17.    The Committee re-emphasized that monetary policy decisions will be taken within the framework of inflation targeting regime and with the priority of price stability. The monetary policy stance will be set taking into account the upside risks to the inflation outlook and with a focus on bringing inflation down permanently in a cautious manner and achieving price stability target.

 

18.    Domestic demand conditions, cumulative cost effects, in particular the exchange rate effects, increasing international food and other commodity prices and high levels of inflation expectations continue to affect the pricing behavior and inflation outlook adversely.
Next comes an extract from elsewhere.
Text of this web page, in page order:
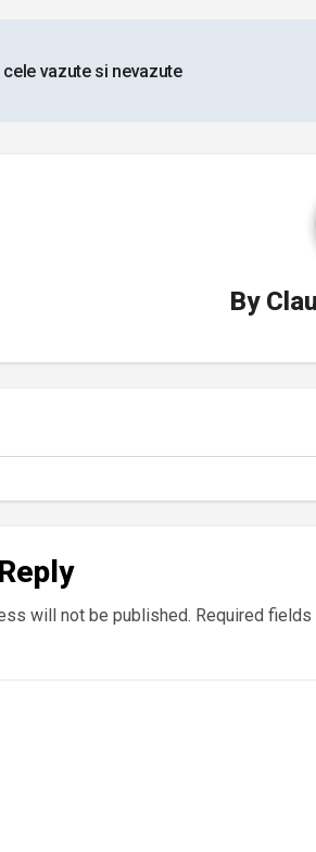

The decelerating impact of the strong monetary tightening implemented in November and December MPC meetings on credit and domestic demand is expected to become more significant; hence the effects of demand and cost factors on inflation are envisaged to wane gradually.

 

19.    On the other hand, the developments in international commodity prices, supply constraints intensifying in some sectors, and the adjustments in wage and administered prices remain important to the medium-term inflation outlook. As the lagged effects of the credit slowdown are expected to become apparent in the upcoming period, inflation may increase further in the coming few months due to supply-side inflationary factors that are significant in the short run. The additional inflation rigidity to be driven by the minimum wage through the services prices channel in particular, necessitates an extended period of a tight monetary policy stance compared to past projections. The tight monetary stance will serve as a significant buffer against external and temporary volatilities in the context of inflation expectations, pricing behavior and financial market developments.

 

20.    Accordingly, the MPC, taking into account the end-2021 forecast target, has decided to maintain the tight monetary policy stance decisively for an extended period until strong indicators point to a permanent fall in inflation and price stability. As regards to the indicators pointing to a permanent fall in inflation and price stability, indicators for the underlying trend of inflation and pricing behavior, diffusion indices, demand and cost factors, and inflation expectations will be monitored closely for their compatibility with the targets in the forecast horizon. Additional monetary tightening will be delivered if needed. Besides the current information set, if any new information arrives pointing at the risk of inflation expectations and pricing behavior diverging from the medium-term target path, additional front-loaded tightening will be implemented.

 

21.    The tight monetary policy stance, besides attaining permanent price stability, will foster macroeconomic and financial stability positively by facilitating the fall in country risk premium, the reversal in currency substitution, the accumulation of foreign exchange reserves and the perpetual decline in financing costs.

 

22.    The Committee reiterated its judgement that in order to achieve price stability, a strong policy coordination and a holistic macro policy mix involving all stakeholders are required.

 

23.    In its decision-making process, the CBRT adopts a framework with a medium term perspective, based on analyzing all factors affecting inflation and the interaction between these factors. 

 

24.    It should be emphasized that any new data or information may lead the Committee to revise its stance.”